The Ministry of Economic Affairs and the Fisheries Agency (...) admitted it was true after inquiries with fishing operators and Indonesian representatives.”
Then a backgrounder directed at the eventual new-comer:
China’s shipbuilding sector had recorded strong growth over the past few years and was now trying to take away market share from its Taiwanese competitors (...).
The shipbuilding industry was the first but not the last traditional sector of Taiwan’s economy which would feel rising pressure from China, (...) the situation would only grow worse as President Ma Ying-jeou was striving to conclude an Economic Cooperation Framework Agreement with China. (...)
China was also giving generous subsidies to ship owners, making life difficult for the Taiwanese sector (...).”
Lastly, a constructive proposal for a bold, spirited counter-move:
Shipbuilders called on the government to subsidize the building of vessels in new materials which were lighter, more fuel efficient, and easier to repair than steel ships, the paper said.”
As an aside, I assume the last paragraph quoted above to be the lead that prompted Michael’s Sat., Feb. 13 post Paper on Parade: Technological innovations and industry clustering in the bicycle industry in Taiwan.
But I digress.
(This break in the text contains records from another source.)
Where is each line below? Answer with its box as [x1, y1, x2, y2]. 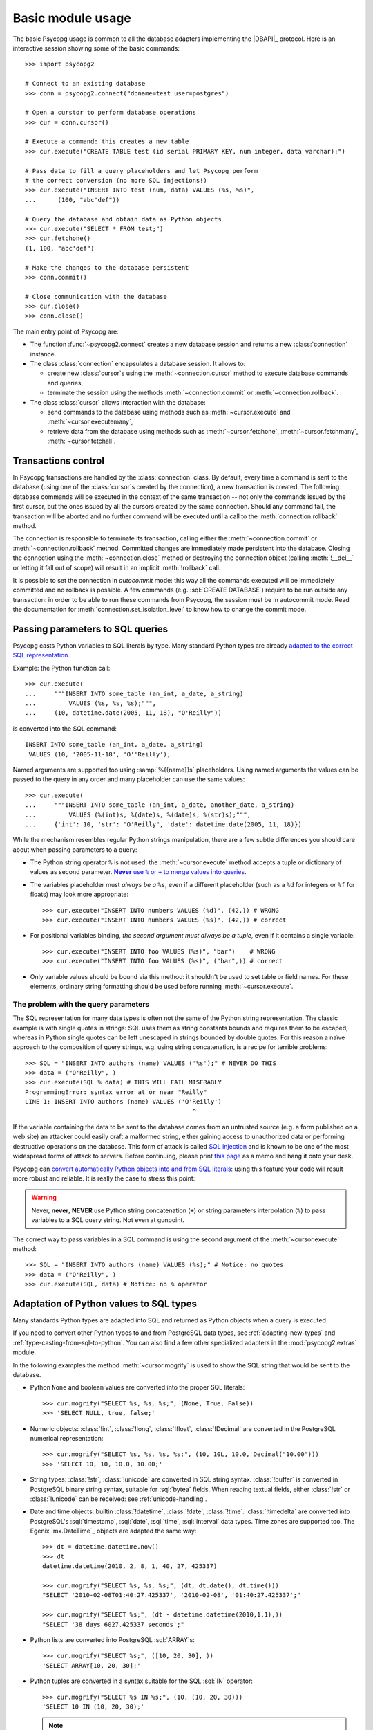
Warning [31, 1194, 57, 1202]
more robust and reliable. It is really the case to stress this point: [12, 1174, 195, 1183]
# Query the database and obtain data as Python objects [25, 215, 222, 223]
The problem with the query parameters [12, 999, 150, 1009]
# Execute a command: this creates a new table [25, 138, 189, 145]
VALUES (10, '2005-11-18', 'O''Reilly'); [28, 750, 171, 758]
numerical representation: [30, 1434, 104, 1442]
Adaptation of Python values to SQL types [12, 1297, 197, 1309]

I did not bother checking whether Indonesia has state-run fishing operations because I trust Et News and Liberty Times adhere to standard code of journalism. And since Anonymous6:29 AM seems to differ on this, it should be left to Anonymous6:29 AM to do his homework and report his findings on this page.
Furthermore, I did not bother checking whether Indonesia has state-run fishing operations because I believe Indonesia most certainly has its Ministry or Department of Fisheries making decisions and sending its directives to fishing fleets owners on feed-backs from the latter.
As a modern islands nation with a seafaring history going back three millennia in an area encompassing locations as remote as Taiwan, Easter Island, New Zealand and Madagascar, Indonesia sea-related industries must afford a lot of investments opportunities.
Where I would thank said Anonymous6:29 AM; is in his bringing up to my mind the following:
• who could be involved in the Indonesian fishing industry?
• what share of the industry is in entrepreneurial Huaqiao’s hands?
• where does Huaqio’s (cunningly extracted) allegiance lay?
• which hegemonic state diligently applies itself to enabling that allegiance to foster its national interests?
• in how many Huaqiao fleet owner’s directorial office can one see framed in prominent view a snapshot of said fleet owner crossing chopsticks with PRC leaders going back as early as Deng Xiao-ping?
• what are the stated national interests of said state in regard to Taiwan?
Go through that informed battery of queries. Now, follow my rueful gaze toward Chuuka-ed-Taihoku and of late, Chuuka-ed-Taihoku-parroting Tokyo. Think “united front”, not another dark scheme feverish cabal-mongers hatched out, but the stated policy of PRC. And you will rightfully infer that, after many in the region, the lately more "politically correct" Indonesian government had plenty of hints coming its way.